**Problem to work on:** Set down the lines that begin at the top of the records and end with the line containing "reference patches and", and drop every picture.

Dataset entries
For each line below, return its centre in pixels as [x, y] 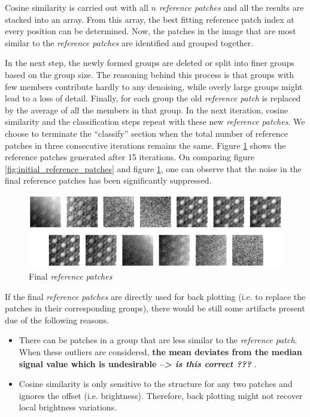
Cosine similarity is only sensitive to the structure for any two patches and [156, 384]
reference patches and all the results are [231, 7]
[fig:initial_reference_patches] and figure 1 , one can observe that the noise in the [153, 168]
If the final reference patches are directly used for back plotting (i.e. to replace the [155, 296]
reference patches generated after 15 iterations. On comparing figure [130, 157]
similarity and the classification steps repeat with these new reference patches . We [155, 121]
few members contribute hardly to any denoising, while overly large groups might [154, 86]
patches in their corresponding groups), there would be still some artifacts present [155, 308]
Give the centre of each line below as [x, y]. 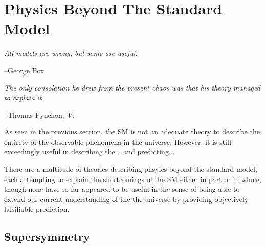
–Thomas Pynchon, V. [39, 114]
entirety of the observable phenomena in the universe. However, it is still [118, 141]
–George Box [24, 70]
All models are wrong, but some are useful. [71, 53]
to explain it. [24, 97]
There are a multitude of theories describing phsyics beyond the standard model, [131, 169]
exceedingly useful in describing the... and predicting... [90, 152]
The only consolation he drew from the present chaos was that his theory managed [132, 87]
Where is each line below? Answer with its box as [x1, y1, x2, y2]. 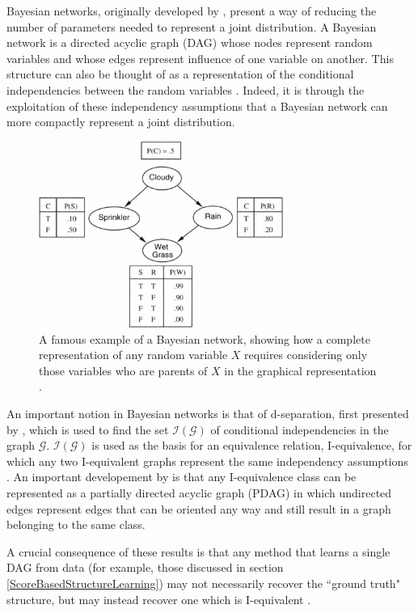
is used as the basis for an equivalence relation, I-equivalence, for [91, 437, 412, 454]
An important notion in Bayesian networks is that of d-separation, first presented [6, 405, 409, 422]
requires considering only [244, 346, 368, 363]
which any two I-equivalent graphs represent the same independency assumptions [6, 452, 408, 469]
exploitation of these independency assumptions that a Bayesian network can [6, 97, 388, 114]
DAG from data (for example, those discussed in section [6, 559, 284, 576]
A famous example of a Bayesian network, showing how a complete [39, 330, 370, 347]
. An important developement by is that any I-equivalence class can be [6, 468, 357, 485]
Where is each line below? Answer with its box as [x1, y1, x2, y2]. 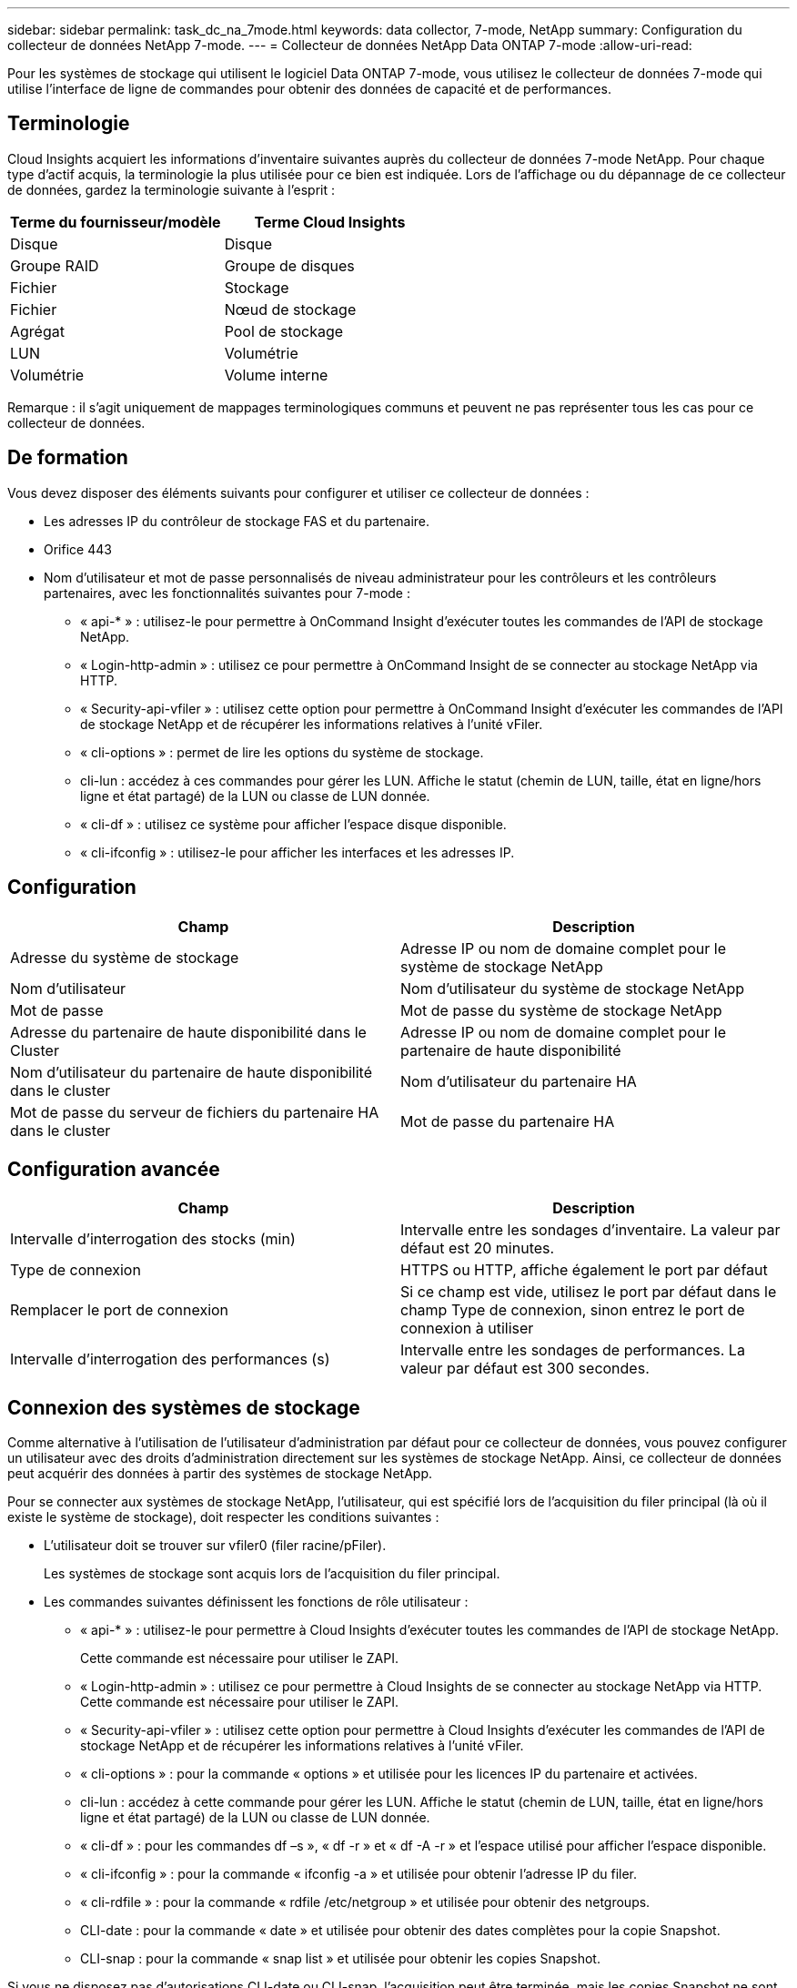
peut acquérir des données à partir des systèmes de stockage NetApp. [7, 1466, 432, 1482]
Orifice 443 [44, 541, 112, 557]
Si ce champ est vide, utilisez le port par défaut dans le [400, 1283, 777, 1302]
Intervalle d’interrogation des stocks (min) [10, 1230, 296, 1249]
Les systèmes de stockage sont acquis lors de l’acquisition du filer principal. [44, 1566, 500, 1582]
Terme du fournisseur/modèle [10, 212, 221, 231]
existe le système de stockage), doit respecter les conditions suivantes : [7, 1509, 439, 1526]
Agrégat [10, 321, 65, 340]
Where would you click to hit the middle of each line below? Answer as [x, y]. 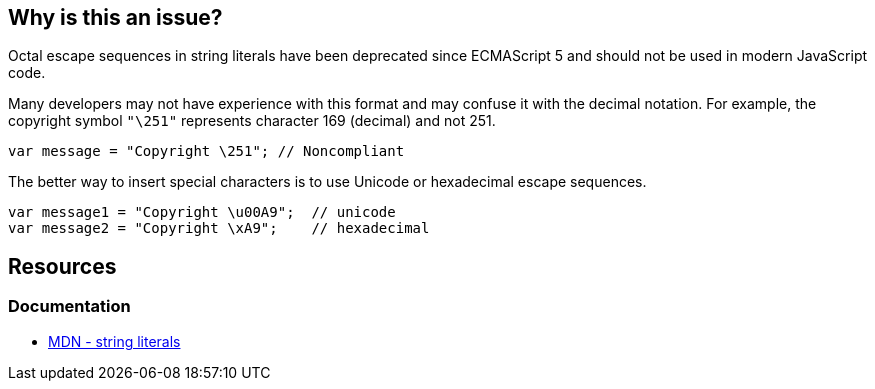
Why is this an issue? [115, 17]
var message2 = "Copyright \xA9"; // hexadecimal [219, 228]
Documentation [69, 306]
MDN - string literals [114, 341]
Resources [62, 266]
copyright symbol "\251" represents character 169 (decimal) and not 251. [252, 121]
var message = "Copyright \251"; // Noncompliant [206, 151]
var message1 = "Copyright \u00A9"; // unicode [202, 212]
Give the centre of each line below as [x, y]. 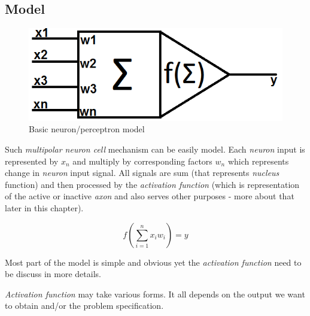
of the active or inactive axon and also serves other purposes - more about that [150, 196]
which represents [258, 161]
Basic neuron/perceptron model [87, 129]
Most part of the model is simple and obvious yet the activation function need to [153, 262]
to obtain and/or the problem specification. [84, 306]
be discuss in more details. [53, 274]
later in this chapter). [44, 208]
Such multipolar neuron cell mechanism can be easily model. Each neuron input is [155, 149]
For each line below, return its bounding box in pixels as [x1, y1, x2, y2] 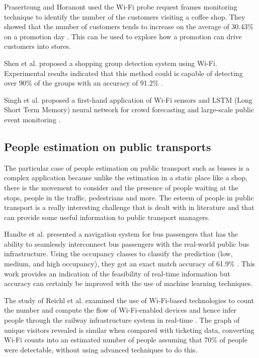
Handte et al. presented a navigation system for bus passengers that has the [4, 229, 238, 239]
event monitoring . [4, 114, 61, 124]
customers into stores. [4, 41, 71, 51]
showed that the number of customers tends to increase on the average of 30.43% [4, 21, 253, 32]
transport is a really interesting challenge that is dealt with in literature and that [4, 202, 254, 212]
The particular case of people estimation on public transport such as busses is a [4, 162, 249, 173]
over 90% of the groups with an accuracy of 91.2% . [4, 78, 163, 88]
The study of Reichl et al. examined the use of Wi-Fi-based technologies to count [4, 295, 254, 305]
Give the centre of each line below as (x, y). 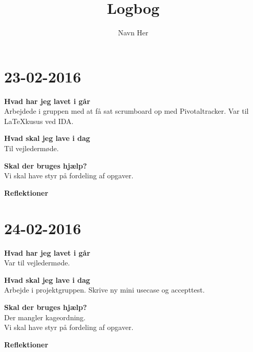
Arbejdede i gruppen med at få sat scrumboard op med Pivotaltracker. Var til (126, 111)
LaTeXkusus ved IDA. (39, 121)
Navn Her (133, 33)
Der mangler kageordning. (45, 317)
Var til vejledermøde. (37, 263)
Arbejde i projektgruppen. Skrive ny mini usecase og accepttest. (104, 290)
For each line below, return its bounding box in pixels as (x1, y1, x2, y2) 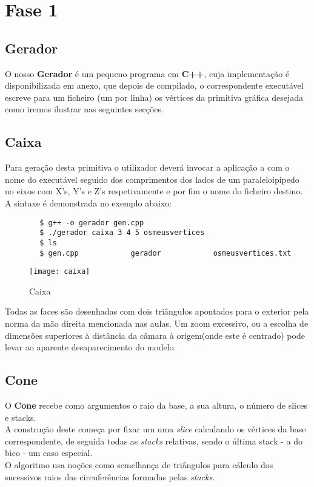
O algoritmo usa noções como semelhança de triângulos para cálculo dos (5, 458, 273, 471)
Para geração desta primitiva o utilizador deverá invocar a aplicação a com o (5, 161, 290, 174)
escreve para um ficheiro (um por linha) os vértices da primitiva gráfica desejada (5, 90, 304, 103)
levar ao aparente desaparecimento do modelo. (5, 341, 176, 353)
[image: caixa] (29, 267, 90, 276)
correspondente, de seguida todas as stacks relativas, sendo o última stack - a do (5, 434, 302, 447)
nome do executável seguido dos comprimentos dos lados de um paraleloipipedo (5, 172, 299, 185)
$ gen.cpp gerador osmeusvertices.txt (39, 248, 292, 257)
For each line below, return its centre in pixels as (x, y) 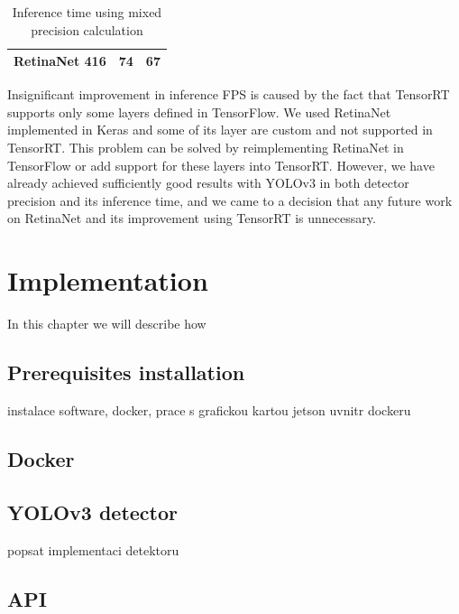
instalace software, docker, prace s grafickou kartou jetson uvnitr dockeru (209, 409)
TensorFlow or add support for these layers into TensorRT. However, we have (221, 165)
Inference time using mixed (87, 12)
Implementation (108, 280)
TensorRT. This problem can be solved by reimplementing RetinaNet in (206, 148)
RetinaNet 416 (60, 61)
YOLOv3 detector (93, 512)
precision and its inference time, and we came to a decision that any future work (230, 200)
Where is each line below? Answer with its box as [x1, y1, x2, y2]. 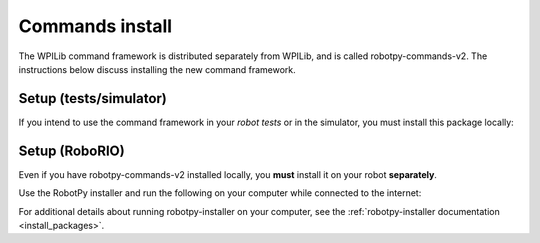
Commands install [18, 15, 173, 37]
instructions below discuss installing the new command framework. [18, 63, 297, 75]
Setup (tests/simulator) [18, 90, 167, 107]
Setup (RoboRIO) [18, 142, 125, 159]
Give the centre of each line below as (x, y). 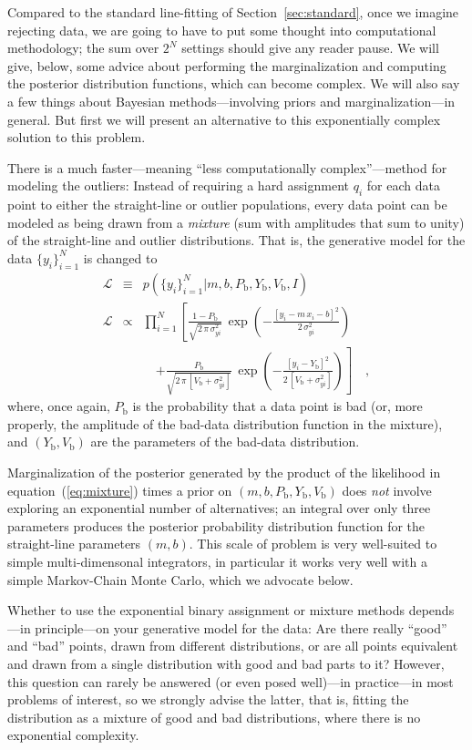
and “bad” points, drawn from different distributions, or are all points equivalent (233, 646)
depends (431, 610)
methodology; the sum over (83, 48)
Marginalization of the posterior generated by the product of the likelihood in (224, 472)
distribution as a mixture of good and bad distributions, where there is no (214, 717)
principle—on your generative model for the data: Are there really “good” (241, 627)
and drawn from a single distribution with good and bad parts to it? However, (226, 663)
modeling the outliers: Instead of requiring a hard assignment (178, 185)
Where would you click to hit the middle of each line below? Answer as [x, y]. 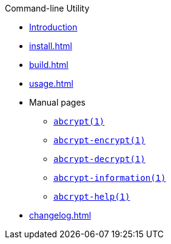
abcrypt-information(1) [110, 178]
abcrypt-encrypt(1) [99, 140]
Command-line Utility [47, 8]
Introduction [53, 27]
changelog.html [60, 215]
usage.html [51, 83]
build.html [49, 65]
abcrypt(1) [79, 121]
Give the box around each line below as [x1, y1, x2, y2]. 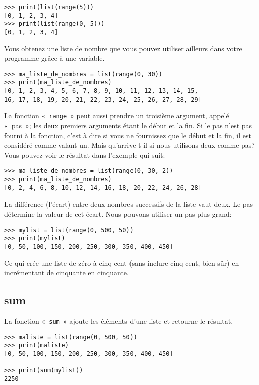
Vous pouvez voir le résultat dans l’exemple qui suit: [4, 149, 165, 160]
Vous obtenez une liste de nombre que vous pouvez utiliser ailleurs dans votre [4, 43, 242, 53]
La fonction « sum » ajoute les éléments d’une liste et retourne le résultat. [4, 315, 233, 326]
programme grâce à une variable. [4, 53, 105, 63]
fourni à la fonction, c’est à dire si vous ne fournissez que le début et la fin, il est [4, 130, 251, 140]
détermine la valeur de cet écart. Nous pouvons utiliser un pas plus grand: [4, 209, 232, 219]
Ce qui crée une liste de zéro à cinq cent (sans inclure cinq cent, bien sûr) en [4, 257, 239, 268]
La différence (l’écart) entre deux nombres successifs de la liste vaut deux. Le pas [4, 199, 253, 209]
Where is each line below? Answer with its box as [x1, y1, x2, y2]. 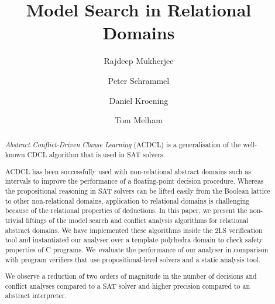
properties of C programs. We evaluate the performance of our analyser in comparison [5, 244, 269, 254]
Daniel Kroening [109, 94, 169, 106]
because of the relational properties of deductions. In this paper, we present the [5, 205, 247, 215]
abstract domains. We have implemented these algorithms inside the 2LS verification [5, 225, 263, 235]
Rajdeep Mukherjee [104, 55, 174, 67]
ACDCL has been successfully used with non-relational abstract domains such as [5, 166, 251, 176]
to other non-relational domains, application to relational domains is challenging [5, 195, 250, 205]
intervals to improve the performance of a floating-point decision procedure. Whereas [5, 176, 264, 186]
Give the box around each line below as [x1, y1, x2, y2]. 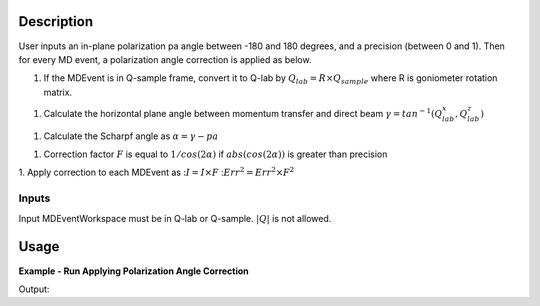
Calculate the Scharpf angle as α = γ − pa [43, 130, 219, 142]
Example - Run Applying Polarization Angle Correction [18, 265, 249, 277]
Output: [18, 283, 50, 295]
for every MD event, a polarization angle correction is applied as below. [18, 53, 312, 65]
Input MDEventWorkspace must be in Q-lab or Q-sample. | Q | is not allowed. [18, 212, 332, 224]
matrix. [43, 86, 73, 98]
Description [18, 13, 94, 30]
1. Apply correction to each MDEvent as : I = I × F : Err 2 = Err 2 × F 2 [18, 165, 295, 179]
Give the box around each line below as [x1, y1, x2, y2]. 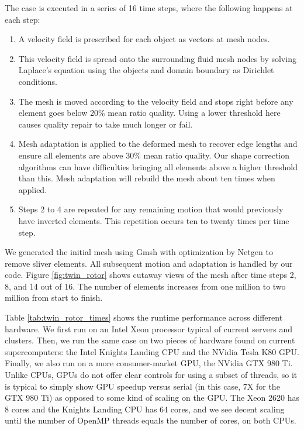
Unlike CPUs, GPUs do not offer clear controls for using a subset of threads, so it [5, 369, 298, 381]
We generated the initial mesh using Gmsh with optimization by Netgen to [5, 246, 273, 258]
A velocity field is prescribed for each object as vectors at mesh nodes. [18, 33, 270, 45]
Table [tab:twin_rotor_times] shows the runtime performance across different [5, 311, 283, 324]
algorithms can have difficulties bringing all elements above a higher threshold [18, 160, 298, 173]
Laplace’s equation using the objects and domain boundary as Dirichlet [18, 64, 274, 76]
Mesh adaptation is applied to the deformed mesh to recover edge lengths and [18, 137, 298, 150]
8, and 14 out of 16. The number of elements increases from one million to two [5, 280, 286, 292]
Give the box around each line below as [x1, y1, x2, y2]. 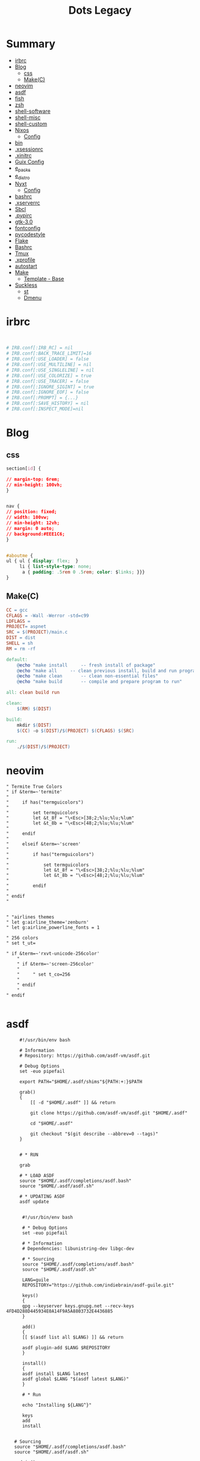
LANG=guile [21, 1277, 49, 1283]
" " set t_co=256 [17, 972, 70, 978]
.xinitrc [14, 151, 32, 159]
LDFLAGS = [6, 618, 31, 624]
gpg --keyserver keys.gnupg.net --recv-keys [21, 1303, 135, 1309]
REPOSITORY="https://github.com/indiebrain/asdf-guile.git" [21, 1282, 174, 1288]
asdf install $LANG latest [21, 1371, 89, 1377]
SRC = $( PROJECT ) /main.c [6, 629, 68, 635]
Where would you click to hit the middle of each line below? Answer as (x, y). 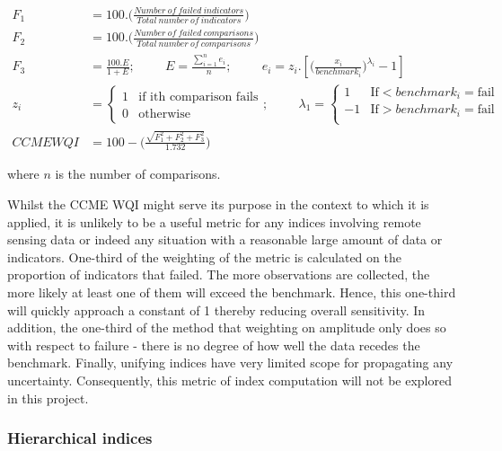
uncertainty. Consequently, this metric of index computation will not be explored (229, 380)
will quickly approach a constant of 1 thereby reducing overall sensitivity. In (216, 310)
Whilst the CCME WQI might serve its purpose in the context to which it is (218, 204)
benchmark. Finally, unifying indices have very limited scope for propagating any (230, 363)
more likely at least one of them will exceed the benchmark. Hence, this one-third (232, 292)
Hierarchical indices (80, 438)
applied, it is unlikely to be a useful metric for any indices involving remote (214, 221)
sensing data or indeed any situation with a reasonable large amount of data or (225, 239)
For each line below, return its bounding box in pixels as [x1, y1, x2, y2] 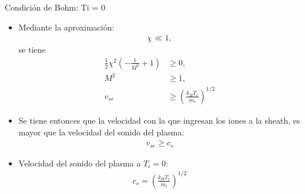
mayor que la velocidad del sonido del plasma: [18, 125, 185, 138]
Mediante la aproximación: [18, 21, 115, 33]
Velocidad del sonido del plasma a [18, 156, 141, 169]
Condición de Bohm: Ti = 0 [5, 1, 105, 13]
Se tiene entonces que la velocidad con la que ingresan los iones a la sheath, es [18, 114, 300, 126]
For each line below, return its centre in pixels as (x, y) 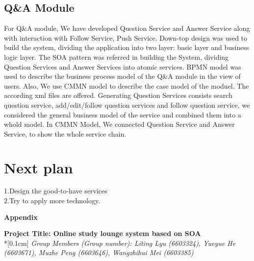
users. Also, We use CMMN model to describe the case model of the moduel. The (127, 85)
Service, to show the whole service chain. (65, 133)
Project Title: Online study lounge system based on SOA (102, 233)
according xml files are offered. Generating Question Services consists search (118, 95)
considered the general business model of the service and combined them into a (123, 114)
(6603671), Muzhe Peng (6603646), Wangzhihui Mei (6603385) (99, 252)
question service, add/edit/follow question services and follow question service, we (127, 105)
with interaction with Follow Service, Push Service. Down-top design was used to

**Response to the task:**
For each line below, return its centre in pixels as [x, y] 
Cosine similarity is only sensitive to the structure for any two patches and [156, 384]
reference patches and all the results are [231, 7]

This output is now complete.